透はそう思ったが、止める前に玲央が口を開いた。
「否定は、したくない」
教室のざわめきが、一瞬だけ遠くなった気がした。
透は玲央を見る。
玲央はいつものように静かだった。
けれど、その声は冗談ではなかった。
高城が「うわ」と小さく声を漏らす。
直も少しだけ黙った。
「……玲央」
透の声は思ったより小さくなった。
「何?」
「そこは否定しろよ」
やっと出た言葉がそれだった。
玲央は少しだけ透を見る。
「ごめん」
「謝るな」
「でも、否定したくなかった」
その言葉は、さっきよりさらに深く胸に入ってきた。
否定したくなかった。
それはつまり、そう見られることを嫌がっていないということだ。
玲央は、透とそう見られることを否定しなかった。
透は箸を持ったまま、何も言えなくなった。
高城が何か言いたそうにしていたが、直が静かに肘で止めた。
「今は黙っとけ」
「……おう」
珍しく高城が素直に黙る。
教室の他の場所では、普通に昼休みの会話が続いている。
誰かが購買のパンの話をしている。
誰かが小テストの愚痴を言っている。
その中で、透の周りだけ少し空気が違った。
「……小テスト」
透はようやく言った。
「うん」
「返ってきたら、見直しするぞ」
話を逸らした。
自分でも分かった。
でも、それ以外に何を言えばいいのか分からなかった。
玲央は、優しく頷いた。
「うん。

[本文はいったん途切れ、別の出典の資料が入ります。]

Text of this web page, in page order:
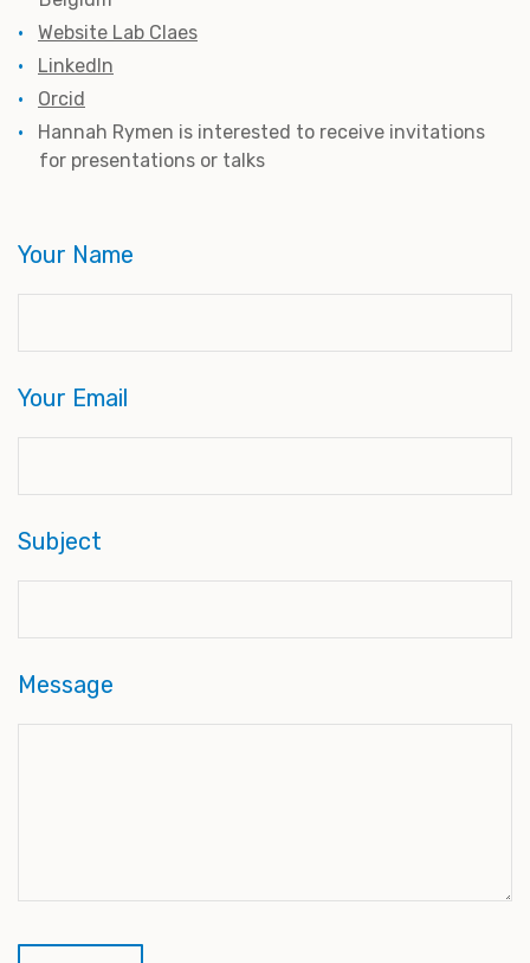
Website Lab Claes
LinkedIn
Orcid
Hannah Rymen is interested to receive invitations
for presentations or talks
Your Name
Your Email
Subject
Message
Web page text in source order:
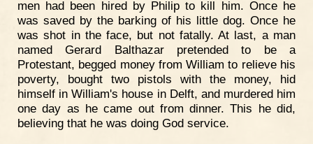
men had been hired by Philip to kill him. Once he
was saved by the barking of his little dog. Once he
was shot in the face, but not fatally. At last, a man
named Gerard Balthazar pretended to be a
Protestant, begged money from William to relieve his
poverty, bought two pistols with the money, hid
himself in William's house in Delft, and murdered him
one day as he came out from dinner. This he did,
believing that he was doing God service.
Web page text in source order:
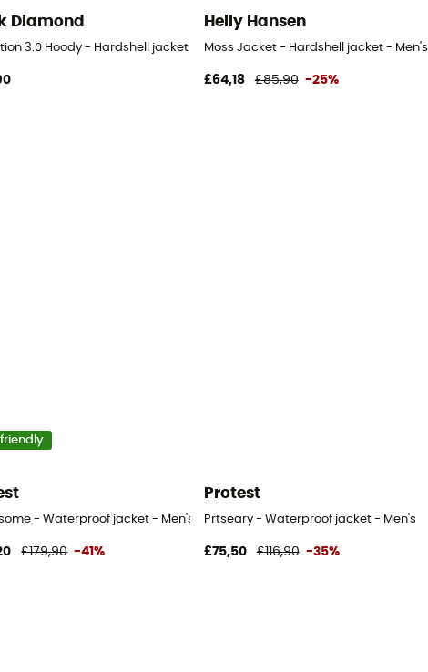
Diamond
3.0 Hoody - Hardshell jacket - Men's
Helly Hansen
Moss Jacket - Hardshell jacket - Men's
£64,18 £85,90 -25%
- Waterproof jacket - Men's
£179,90 -41%
Protest
Prtseary - Waterproof jacket - Men's
£75,50 £116,90 -35%
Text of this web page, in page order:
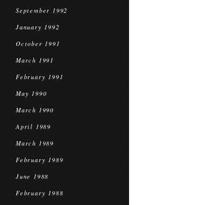
September 1992
January 1992
October 1991
March 1991
February 1991
May 1990
March 1990
April 1989
March 1989
February 1989
June 1988
February 1988

一緒に」
「……勉強だからな」
「うん」
「そこ、嬉しそうにするな」
「無理」
「……知ってる」
声が少しだけ揺れた気がした。
◇
放課後、透は少しぎこちなかった。
朝から小テストのことを考えていたはずなのに、昼休み以降、頭の中を占めているのは玲央の言葉だった。
否定したくなかった。
何度も思い出してしまう。
玲央がいつものように近づいてくる。
「透」
「……何」
「帰る?」
「帰る」
「一緒に?」
「うん」
いつものやり取り。
でも今日は、少しだけ間ができた。
玲央もそれに気づいたらしい。
「さっきのこと、気にしてる?」
「……気にするだろ」
ごまかせなかった。
玲央は静かに頷いた。
「ごめん」
「謝るなって言った」
「でも、透を困らせた」
「困ったけど」
透は鞄を肩に掛けた。
「嫌だったとは言ってない」
言ってから、自分でも驚いた。
玲央が目を見開く。
「……透」
「何」
「今の」
「うるさい」
「まだ何も言ってない」
「言う前に止めた」
玲央は少しだけ笑った。
教室の後ろで高城が何か言いたそうにしていたが、直に肩を押さえられていた。
「高城、耐えろ」
「俺、今めっちゃ喋りたい」
「耐えろ」
「分かった……」
透は聞こえないふりをして、玲央と教室を出た。
◇
帰り道、夕方の空は穏やかだった。
小テストが終わったせいか、少しだけ肩の力が抜けている。
けれど透の胸の中には、まだ昼休みの言葉が残っていた。
しばらく歩いてから、透は口を開いた。
「……否定したくなかったって」
「うん」
「あれ、本気で言ったのか」
「うん」
「即答するな」
「本気だから」
玲央はまっすぐ前を向いていた。
「俺は、透とそう見られるの、嫌じゃない」
また言った。
昼休みよりもはっきり。
透は足を止めそうになった。
「……そういうの」
「うん」
「簡単に言うな」
「簡単じゃない」
玲央は静かに言った。
透は横を見る。
玲央の表情は落ち着いていた。
でも、その耳がほんの少し赤い気がした。
玲央も、平気で言っているわけではない。
そう分かると、透は少しだけ胸が痛くなった。
「……俺は」
透は言葉を探した。
まだ、玲央と同じところまでは言えない。
言えないけれど、完全に否定することももうできない。
「俺はまだ、そこまで言えない」
「うん」
「でも」
「うん」
「……嫌ではない」
玲央が静かに息を吐いた。
「透の嫌ではない、好き」
「またそういう言い方」
「でも、本当に大事に聞いてる」
「……そんなに大事にするな」
「無理」
「知ってる」
二人でまた歩き出す。
小テストより、隣の反応が気になる。
今日一日、透はずっとそうだった。
テスト中も玲央が解けているか気になった。
テスト後も玲央の言葉に救われた。
昼休みには、玲央が否定しなかったことに動揺した。
勉強会をしたから。
小テスト前だったから。
理由は色々つけられる。
でも、理由を全部外しても、玲央が気になることだけは残る。
透はもう、それをごまかしきれなかった。